Find the limit of $\prod_{k = 4}^{\infty}\cos\left(\pi \over k\right)$

Question

Find the limit of $$\prod_{k = 4}^{\infty}\cos\left(\pi \over k\right)$$

The limit does exist, but I can not get it.

Thanks Willie-Wong & Lee Mosher for correcting the expression.

Answer 1

This is somewhat in between a comment and an answer.

To my surprise, the corresponding sum starting at $k = 3$ actually has a name. It is known as the Kepler-Bouwkamp constant or polygon-inscribing constant (OEIS A085365).

Start from a circle of radius $1$. Inscribe a triangle in it and take the in-cirlce.

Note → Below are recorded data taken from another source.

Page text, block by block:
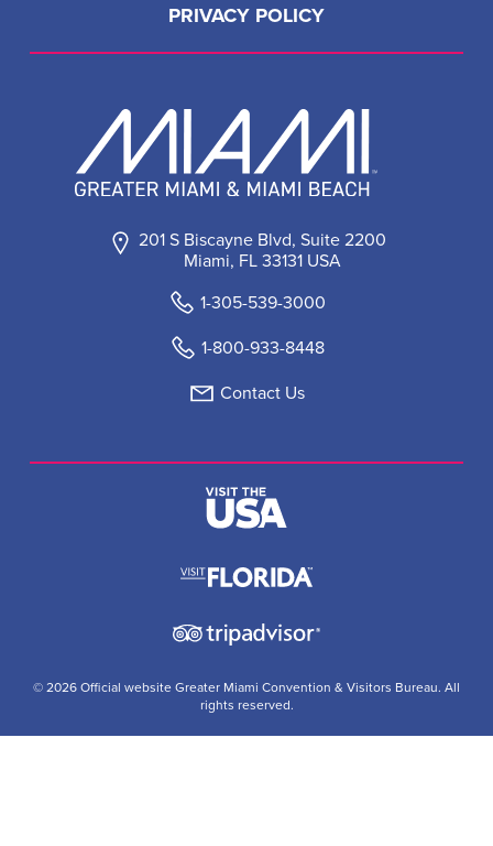
201 S Biscayne Blvd, Suite 2200
Miami, FL 33131 USA
1-305-539-3000
1-800-933-8448
Contact Us
PRIVACY POLICY
© 2026 Official website Greater Miami Convention & Visitors Bureau. All
rights reserved.
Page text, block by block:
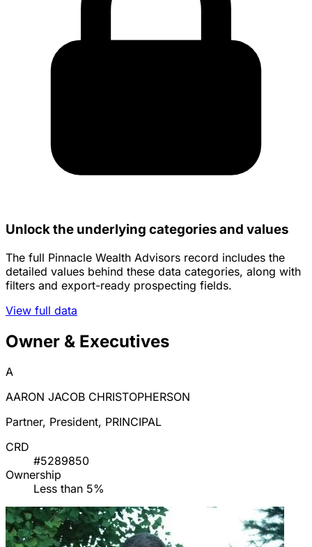
Unlock the underlying categories and values
The full Pinnacle Wealth Advisors record includes the
detailed values behind these data categories, along with
filters and export-ready prospecting fields.
View full data
Owner & Executives
A
AARON JACOB CHRISTOPHERSON
Partner, President, PRINCIPAL
CRD
#5289850
Ownership
Less than 5%
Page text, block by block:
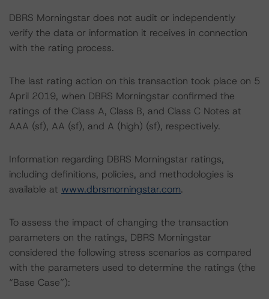
DBRS Morningstar does not audit or independently
verify the data or information it receives in connection
with the rating process.
The last rating action on this transaction took place on 5
April 2019, when DBRS Morningstar confirmed the
ratings of the Class A, Class B, and Class C Notes at
AAA (sf), AA (sf), and A (high) (sf), respectively.
Information regarding DBRS Morningstar ratings,
including definitions, policies, and methodologies is
available at www.dbrsmorningstar.com.
To assess the impact of changing the transaction
parameters on the ratings, DBRS Morningstar
considered the following stress scenarios as compared
with the parameters used to determine the ratings (the
“Base Case”):
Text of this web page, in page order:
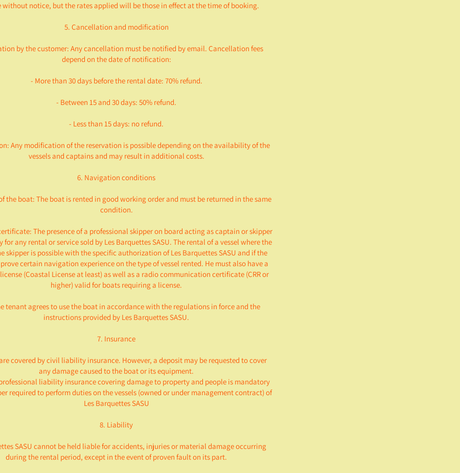
without notice, but the rates applied will be those in effect at the time of booking.
5. Cancellation and modification
by the customer: Any cancellation must be notified by email. Cancellation fees
depend on the date of notification:
- More than 30 days before the rental date: 70% refund.
- Between 15 and 30 days: 50% refund.
- Less than 15 days: no refund.
Any modification of the reservation is possible depending on the availability of the
vessels and captains and may result in additional costs.
6. Navigation conditions
the boat: The boat is rented in good working order and must be returned in the same
condition.
The presence of a professional skipper on board acting as captain or skipper
for any rental or service sold by Les Barquettes SASU. The rental of a vessel where the
skipper is possible with the specific authorization of Les Barquettes SASU and if the
certain navigation experience on the type of vessel rented. He must also have a
(Coastal License at least) as well as a radio communication certificate (CRR or
higher) valid for boats requiring a license.
tenant agrees to use the boat in accordance with the regulations in force and the
instructions provided by Les Barquettes SASU.
7. Insurance
covered by civil liability insurance. However, a deposit may be requested to cover
any damage caused to the boat or its equipment.
liability insurance covering damage to property and people is mandatory
required to perform duties on the vessels (owned or under management contract) of
Les Barquettes SASU
8. Liability
SASU cannot be held liable for accidents, injuries or material damage occurring
during the rental period, except in the event of proven fault on its part.
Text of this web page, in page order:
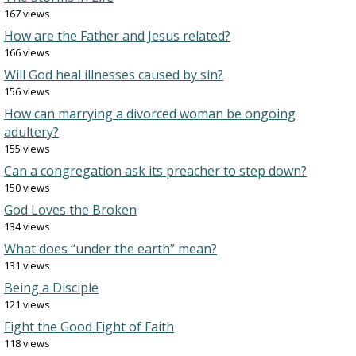
167 views
How are the Father and Jesus related?
166 views
Will God heal illnesses caused by sin?
156 views
How can marrying a divorced woman be ongoing
adultery?
155 views
Can a congregation ask its preacher to step down?
150 views
God Loves the Broken
134 views
What does “under the earth” mean?
131 views
Being a Disciple
121 views
Fight the Good Fight of Faith
118 views
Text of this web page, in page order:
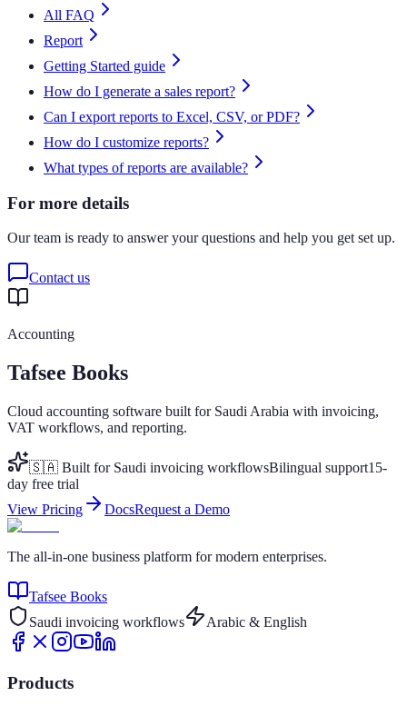
All FAQ
Report
Getting Started guide
How do I generate a sales report?
Can I export reports to Excel, CSV, or PDF?
How do I customize reports?
What types of reports are available?
For more details
Our team is ready to answer your questions and help you get set up.
Contact us
Accounting
Tafsee Books
Cloud accounting software built for Saudi Arabia with invoicing,
VAT workflows, and reporting.
🇸🇦 Built for Saudi invoicing workflowsBilingual support15-
day free trial
View Pricing
DocsRequest a Demo
The all-in-one business platform for modern enterprises.
Tafsee Books
Saudi invoicing workflows
Arabic & English
Products
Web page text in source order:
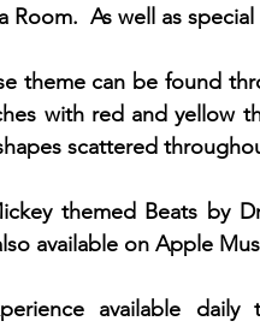
Room.  As well as
theme can be found
with red and yellow
scattered
themed Beats by
available on Apple
available daily

Inscribe a square in the new circle and then take the in-circle. Repeat this procedure for every regular $n$-gon, the limiting radius is this Kepler-Bouwkamp constant $K'$.

$$K' \approx 0.11494204485329620070104015765681268475360043148473...$$

The product we have is simply twice of this constant:

$$\prod_{k=4}^\infty \cos\frac{\pi}{k} = 2 K'$$

Aside form this, I can't find any useful information about this sum. The references in the wiki and OEIS link above may have more information for the Kepler-Bouwkamp constant, you should take a look at them.

Answer 2

Let $x_n = \prod_{k=4}^{n} \cos(\frac{\pi}{k})$ where $k$ is natural number and $n>3$.

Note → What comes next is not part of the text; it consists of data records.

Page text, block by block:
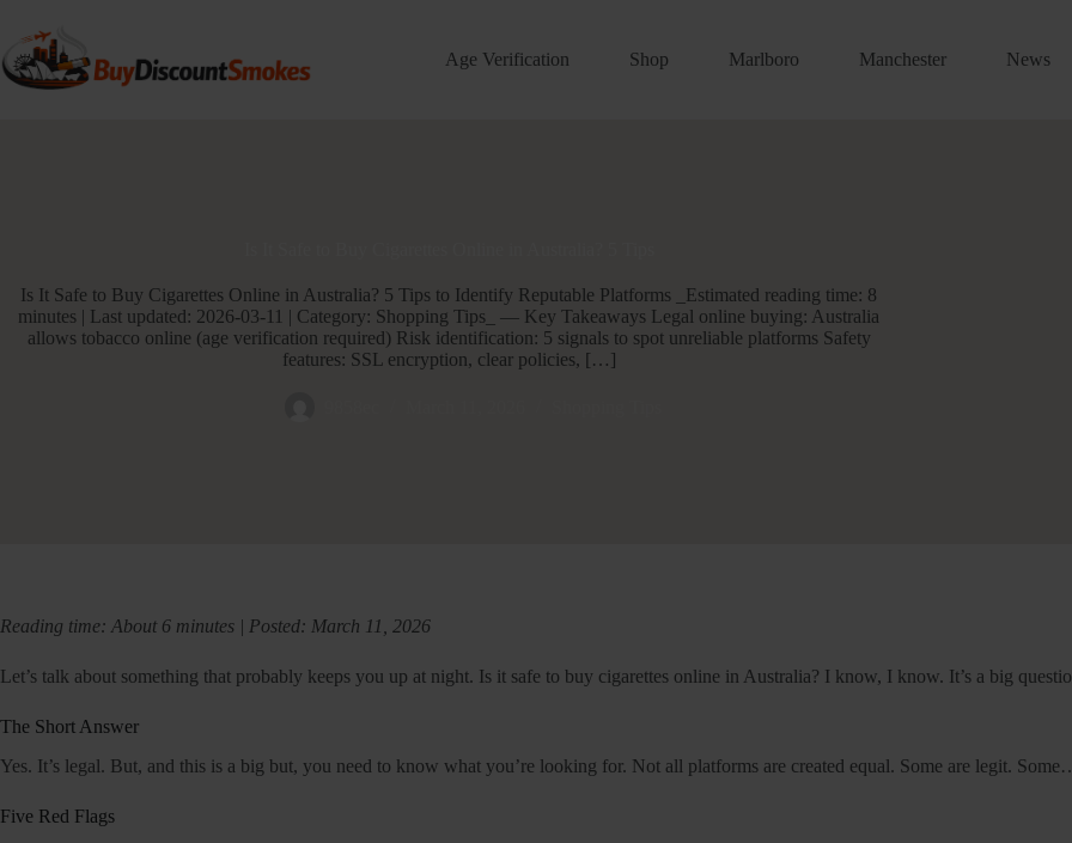
content
Age Verification Shop Marlboro Manchester News
Is It Safe to Buy Cigarettes Online in Australia? 5 Tips to Identify Reputable Platforms _Estimated reading time: 8
minutes | Last updated: 2026-03-11 | Category: Shopping Tips_ — Key Takeaways Legal online buying: Australia
allows tobacco online (age verification required) Risk identification: 5 signals to spot unreliable platforms Safety
features: SSL encryption, clear policies, […]
Reading time: About 6 minutes | Posted: March 11, 2026
Let’s talk about something that probably keeps you up at night. Is it safe to buy cigarettes online in Australia? I know, I know. It’s a big
The Short Answer
Yes. It’s legal. But, and this is a big but, you need to know what you’re looking for. Not all platforms are created equal. Some are legit.
Five Red Flags
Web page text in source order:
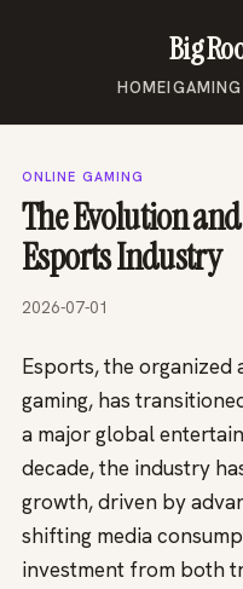
Big
HOMEIGAMING
ONLINE GAMING
The Evolution
Esports Industry
2026-07-01
Esports, the
gaming, has
a major global
decade, the industry
growth, driven by
shifting media
investment from both
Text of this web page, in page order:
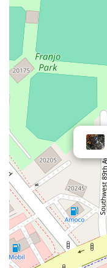
Northeast 4th Avenue
Northwest 27th Avenue
Northwest 52nd Street
Northwest 77th Court
Southwest 24th Street
West Dixie Highway
North Highland Street
Northeast 163rd Street
Northeast 123rd Street
Northlake Boulevard
Southwest 20th Street
West McKey Street
Exchange Drive
Moss
North Orange Blossom
South Bumby Avenue
West Colonial Drive
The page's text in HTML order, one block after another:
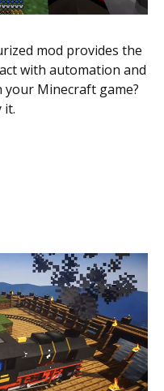
mod provides the
with automation and
your Minecraft game?
it.
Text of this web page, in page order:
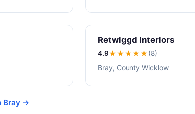
Retwiggd Interiors
4.9★★★★★(8)
Bray, County Wicklow
Bray →
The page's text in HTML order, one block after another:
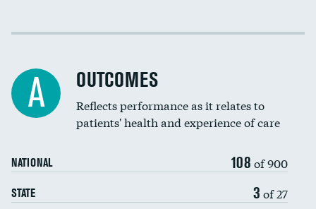
Cost efficiency at 30 days DATA UNAVAILABLE
A OUTCOMES
Reflects performance as it relates to
patients' health and experience of care
NATIONAL 108 of 900
STATE 3 of 27
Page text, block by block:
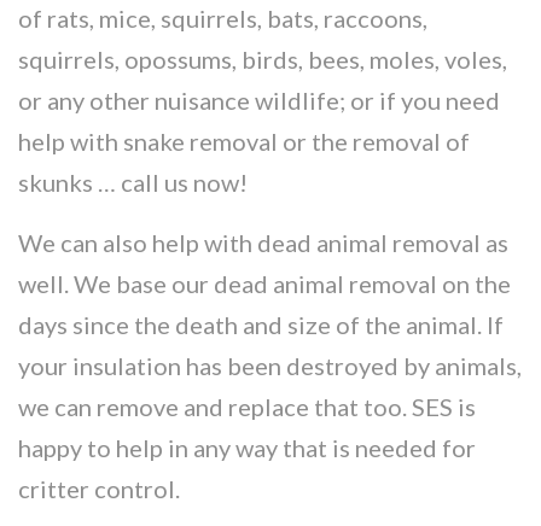
of rats, mice, squirrels, bats, raccoons,
squirrels, opossums, birds, bees, moles, voles,
or any other nuisance wildlife; or if you need
help with snake removal or the removal of
skunks … call us now!
We can also help with dead animal removal as
well. We base our dead animal removal on the
days since the death and size of the animal. If
your insulation has been destroyed by animals,
we can remove and replace that too. SES is
happy to help in any way that is needed for
critter control.
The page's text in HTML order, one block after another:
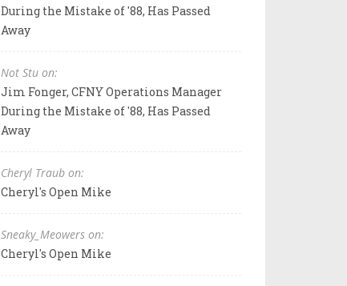
During the Mistake of '88, Has Passed
Away
Not Stu on:
Jim Fonger, CFNY Operations Manager
During the Mistake of '88, Has Passed
Away
Cheryl Traub on:
Cheryl's Open Mike
Sneaky_Meowers on:
Cheryl's Open Mike
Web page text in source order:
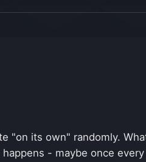
"on its own" randomly.
- maybe once
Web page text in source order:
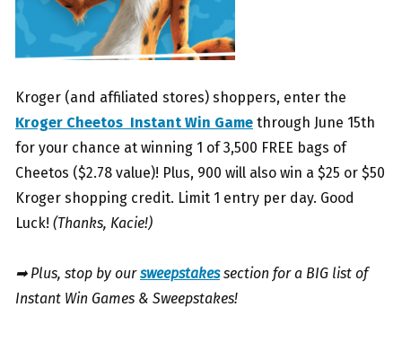
Kroger (and affiliated stores) shoppers, enter the
Kroger Cheetos Instant Win Game through June 15th
for your chance at winning 1 of 3,500 FREE bags of
Cheetos ($2.78 value)! Plus, 900 will also win a $25 or $50
Kroger shopping credit. Limit 1 entry per day. Good
Luck! (Thanks, Kacie!)
➡ Plus, stop by oursweepstakessection for a BIG list of
Instant Win Games & Sweepstakes!
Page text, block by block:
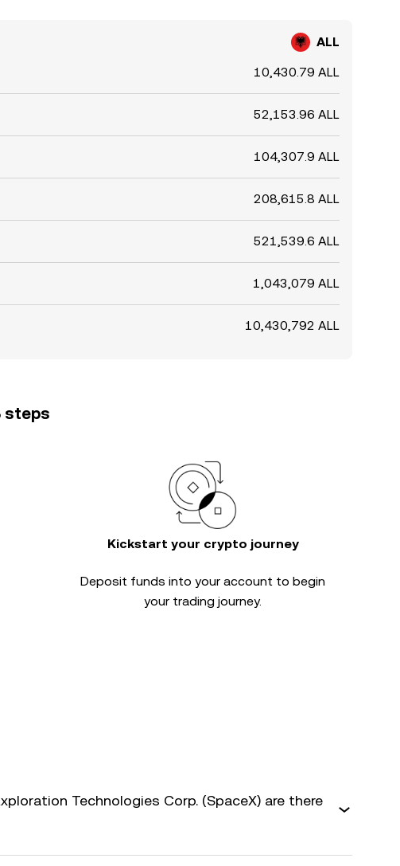
ALL
10,430.79 ALL
52,153.96 ALL
104,307.9 ALL
208,615.8 ALL
521,539.6 ALL
1,043,079 ALL
10,430,792 ALL
steps
Kickstart your crypto journey
Deposit funds into your account to begin
your trading journey.
Technologies Corp. (SpaceX) are there
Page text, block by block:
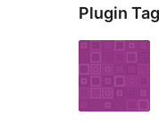
Plugin
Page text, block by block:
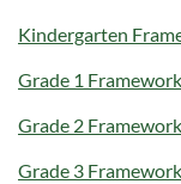
Kindergarten
Grade 1 Framework
Grade 2 Framework
Grade 3 Framework
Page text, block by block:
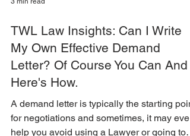
3 min read
TWL Law Insights: Can I Write
My Own Effective Demand
Letter? Of Course You Can And
Here's How.
A demand letter is typically the starting point
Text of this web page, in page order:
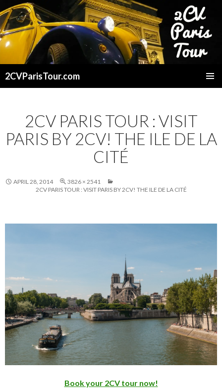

Since $x_n$ is positive for all $n$ and decreasing since $\cos(\frac{\pi}{k})$ is less than $1$, then $x_n$ converges to $\inf \{x_n | n=4,5,...\}$, by monotone convergence theorem.

Now, show that $x_n \rightarrow 0$:

Consider $$x_{n+1} = x_n \cdot \cos(\frac{\pi}{n+1});$$

Since $x_n \rightarrow a$ for some $0 \le a \le \cos(\frac{\pi}{4})$, then $x_{n+1} \rightarrow a $ too, and $\cos(\frac{\pi}{n+1}) \rightarrow 0$.

Therefore $a = \lim \ x_{n+1} = \lim \ x_n \cdot \lim \ \cos(\frac{\pi}{n+1}) = 0 $.

Answer 3

A little addendum to achille hui's answer. We may notice that in a neighbourhood of the origin: $$ \log(\cos x) = -\frac{x^2}{2}-\frac{x^4}{12}-\frac{x^6}{45}+\ldots \tag{1} $$ and the complete Taylor series can be recovered from the Weierstrass product: $$ \cos x = \prod_{k\geq 0}\left(1-\frac{4x^2}{\pi^2(2k+1)^2}\right) \tag{2}$$ leading to: $$ \begin{eqnarray*}\log(\cos x)&=&-\sum_{k\geq 0}\sum_{n\geq 1}\frac{4^n x^{2n}}{n \pi^{2n} (2k+1)^{2n}}\\&=&-\sum_{n\geq 1}\frac{(4^n-1)\zeta(2n)}{n\pi^{2n}}\,x^{2n},\tag{3}\end{eqnarray*} $$ so, by replacing $x$ with $\frac{\pi}{j}$ and summing over $j\geq 4$ we get: $$\begin{eqnarray*} \prod_{j\geq 4}\cos\left(\frac{\pi}{j}\right)&=&\exp\left(-\sum_{n\geq 1}(4^n-1)\frac{\zeta(2n)}{n}\left(\zeta(2n)-1-\frac{1}{2^{2n}}-\frac{1}{3^{2n}}\right)\right).\tag{4}\end{eqnarray*}$$ The last sum can be further rearranged. Let $r(m)$ be the arithmetic function that counts the number of ways of writing $m$ as $a\cdot b$ with $a,b\in\mathbb{N}^+$ and $a\geq 4$. We have: $$\begin{eqnarray*} \sum_{n\geq 1}(4^n-1)\frac{\zeta(2n)}{n}\left(\zeta(2n)-1-\frac{1}{2^{2n}}-\frac{1}{3^{2n}}\right)&=&\sum_{n\geq 1}\frac{4^n-1}{n}\sum_{m\geq 1}\frac{r(m)}{m^{2n}}\\&=&\sum_{m\geq 4}r(m)\log\left(\frac{m^2-1}{m^2-4}\right)\tag{5}\end{eqnarray*}$$ hence: $$ \prod_{j\geq 4}\cos\left(\frac{\pi}{j}\right) = \prod_{m\geq 4}\left(\frac{m^2-4}{m^2-1}\right)^{r(m)},\tag{6}$$ where $\prod_{m\geq 4}\frac{m^2-4}{m^2-1}$ is a telescopic product that equals $\frac{2}{5}$.